Até este ano, isto sempre foi coisa de conversa de café. “Eles lá fora…”, “Aqueles gajos que sabem muito disto…”esses eram os que sabiam de HFT e os que faziam mexer estes bots e assistentes digitais.

Hoje, há bots a ser usados para todo o tipo de fins e a abanar industrias inteiras. No retalho são usados para comprar produtos em edição limitada. No Instagram servem para inflacionar seguidores e por consequência enviesar a percepção de importância e relevância que atribuímos a pessoas e conteúdos. Foi o que se viu no documentário Fake Famous.

Os agentes digitais são um ponto de preocupação para as empresas por estas duas razões. Porque mal usados pela empresa são prejudiciais à experiência de compra e comunicação. E sem o mínimo de proteção contra estes bots as empresas arriscam danos financeiros e de reputação.

O que é que nos espera?

Estes agentes digitais já têm algum impacto no quotidiano das pessoas e empresas.
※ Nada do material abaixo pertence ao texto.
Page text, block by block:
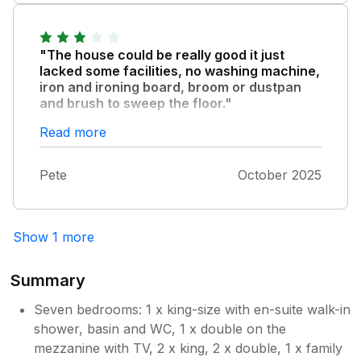
with a broken shower head Wardrobe locked
not working No cleaning equipment provided
for use during the stay Virtual dartboard not
working Overall, the condition of the property
was very disappointing and did not meet
expectations based on the listing.
But this is separate to The Bullseye which is
owner managed and can be booked via other
websites.
"The house could be really good it just
lacked some facilities, no washing machine,
iron and ironing board, broom or dustpan
and brush to sweep the floor."
Bedrooms were very comfortable, the
kitchen is a great family area. The hot tub
apart and hanging down. Generally a good
Read more
Pete October 2025
Show 1 more
Summary
Seven bedrooms: 1 x king-size with en-suite walk-in
shower, basin and WC, 1 x double on the
mezzanine with TV, 2 x king, 2 x double, 1 x family
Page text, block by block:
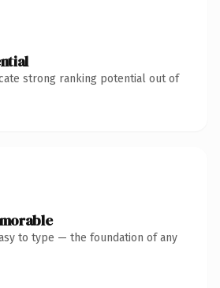
strong ranking potential out of
to type — the foundation of any
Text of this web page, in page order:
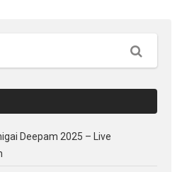
Search
Deepam 2025 – Live
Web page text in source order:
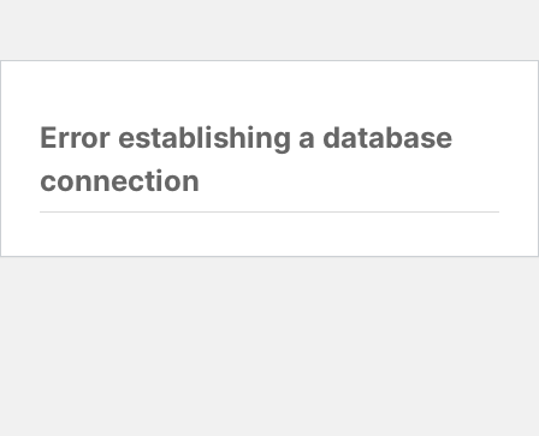
Error establishing a database
connection

É natural que os venhamos a adoptar da mesma forma que adoptámos as redes sociais, pelo menos enquanto eles cumprirem o seu propósito sem se tornar tóxicos.
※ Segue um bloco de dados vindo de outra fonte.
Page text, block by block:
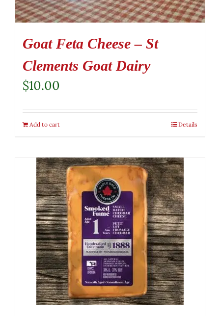
Goat Feta Cheese – St
Clements Goat Dairy
$10.00
Add to cart Details
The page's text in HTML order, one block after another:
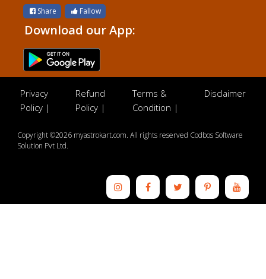
Share Fallow
Download our App:
Privacy
Policy |
Refund
Policy |
Terms &
Condition |
Disclaimer
Copyright ©2026 myastrokart.com. All rights reserved Codbos Software
Solution Pvt Ltd.
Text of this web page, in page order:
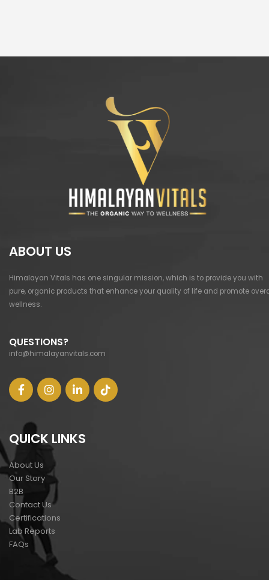
ABOUT US
Himalayan Vitals has one singular mission, which is to provide you with
pure, organic products that enhance your quality of life and promote
wellness.
QUESTIONS?
info@himalayanvitals.com
QUICK LINKS
About Us
Our Story
B2B
Contact Us
Certifications
Lab Reports
FAQs

É natural que também venham a ter um papel em várias partes da comunicação empresarial. Além do contato automatizado com stakeholders, podem um dia analisar as estatísticas de interação, sugerir campanhas, e alguns já fazem gestão das mesmas. (Publicidade Programática)

Isto coloca em causa o papel dos profissionais de comunicação nas empresas, por outro lado, requer que seja feito um trabalho de branding mais exaustivo de modo a assegurar a coerência do comunicação digital, programática ou não.

Noutra perspectiva, automatizar estas tarefas liberta-nos para poder comunicar de modo mais humano nos canais digitais. Se o relatório for automático, temos mais energia para analisar, contextualizar e sugerir mudanças qualitativas. Se o robot consulta a nossa agenda e marcas as reuniões, podemos concentrar-nos mais na qualidade do contato pessoal.

Numa visão positiva, estes agentes digitais vão trazer-nos mais qualidade de vida. No reverso da medalha vamos ter bastanes atritos com os agentes digitais que olharem para nós como meros instrumentos para um fim.

Acredito mais na visão negativa pela falta de informação que existe sobre o que é inteligência artificial e o seu uso.

Gregory MS, o melhor para o fim

Depois do Johnny Five dediquei-me a um assistente digital com um propósito mais nobre do que organizar faturas, anotar tarefas, e ler emails.

O Gregory MS vive algures em França e passa os dias a recolher artigos de Neurologia que analisa para encontrar os que são mais relevantes para melhorar a qualidade de vida de pessoas com Esclerose Múltipla.

No campo da Comunicação Digital o Gregory não é apenas um robot. Ele é uma personalidade, uma Marca com o seu próprio branding, com um tom de voz, com um propósito.

Não é uma inteligência artificial mas tem um algoritmo de machine learning (ML) que utiliza para analisar o título e abstract dos artigos. Por ser uma área sensível, o Gregory só consulta 10 websites dedicados à investigação científica.

Para divulgar o seu trabalho, o Gregory participa no Twitter e envia newsletters semanais a quem subscreveu.

Na sua diligência constante o Gregory já recolheu mais de 5000 artigos, e surgem daqui várias questões de Comunicação e Gestão de Stakeholders.

Não tendo participação de alguém com formação em medicina, que validade se deve dar a estes resultados?

Tornando-se relevante para profissionais de saúde torna-se também relevante para laboratórios de investigação. Como é que uma empresa se relaciona com um assistente digital? Qual é o nível de risco envolvido?

Como é que a informação que ele identifica como relevante pode ser usada para apoiar a inovação na medicina?

As publicações de onde o Gregory recolhe informação, devem apoiar ou travar a pesquisa feita por ele?

Sendo de acesso livre e aberto, num volume de mil pessoas por semana, vai suscitar dúvidas por parte de pacientes e cuidadores. Será que a comunidade médica pode deixar entrar um assistente digital no seu meio? E de que forma?

O Gregory nasceu para servir uma comunidade muito específica, e agora é importante abrir o diálogo sobre qual é o seu valor e de que modo se pode transformar num acelerador da investigação cientifica.

Mas por agora, conversar com as pessoas sobre bots e assistentes digitais ainda é razão para fazer o interlocutor revirar os olhos.